Filing a Fiduciary Return for a Revocable Trust After a Death

Once someone dies, an executor pays taxes on her estate and distributes her assets. If the deceased set up a trust, however, control of the trust's assets passes to a successor trustee. If you're the trustee, you're a a fiduciary, obligated to manage the trust for the good of the beneficiaries. Even if you're a beneficiary as well, you have to manage the assets impartially. Your duties include filing a tax return for the trust.

Form 1041

As long as the grantor -- the trust maker -- is alive, he reports the trust's income as his own and pays the taxes annually. As successor trustee, you report any income the trust's investments earn -- rent checks, stock dividends, capital gains -- using IRS Form 1041. You have to file 1041 if the trust has any taxable income, or a gross income greater than $600, even if it's not taxable. You have to apply to the IRS to get the trust a taxpayer identification number.

Death and Time

Almost all trusts file using the calendar year. If the grantor dies Sept. 13, you have to report the trust's income from Sept. 13 to Dec. 31. If the trust lasts more than a year, you file a 1041 for every year after that, as long as the trust lasts. You send in the form for each year by April 15 of the following year, just like a regular Form 1040. If that's not enough time, use Form 7004 to gain a five-month extension.

State Taxes

You may have to send in a state tax return, as well as a federal 1041. The exact trigger for trusts varies from state to state, but if the grantor died in a state that charges income tax, you probably have to file.
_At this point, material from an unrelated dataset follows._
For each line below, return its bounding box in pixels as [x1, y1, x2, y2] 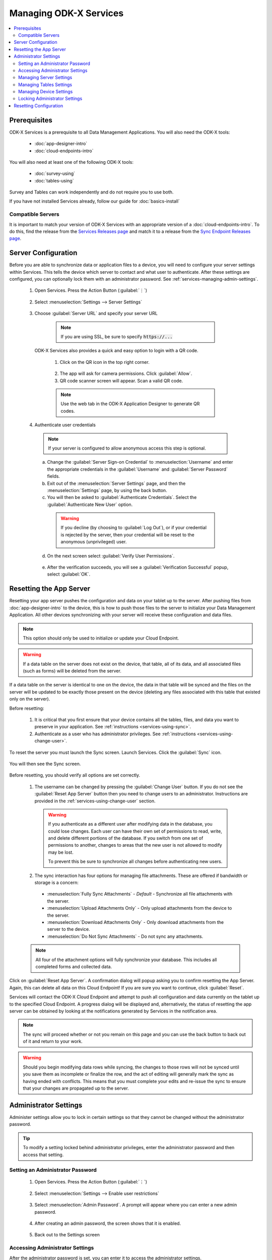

Another common trigger is when one of the beneficiaries is a state resident. Some states, such as North Carolina, require that you file if the trust earns money from North Carolina sources. You may need a tax professional to figure out which states get a return.

Executor Option

There's one alternative that gets you off the hook for filing a return. If the executor is willing, she can file Form 1041 for both the estate and the trust's income. Your job in this case is merely to provide her with the tax information for the trust, and to make sure the trust has money for its share of the estate's income taxes. You file Form 8855 by April 15 of the year after the death to elect this option.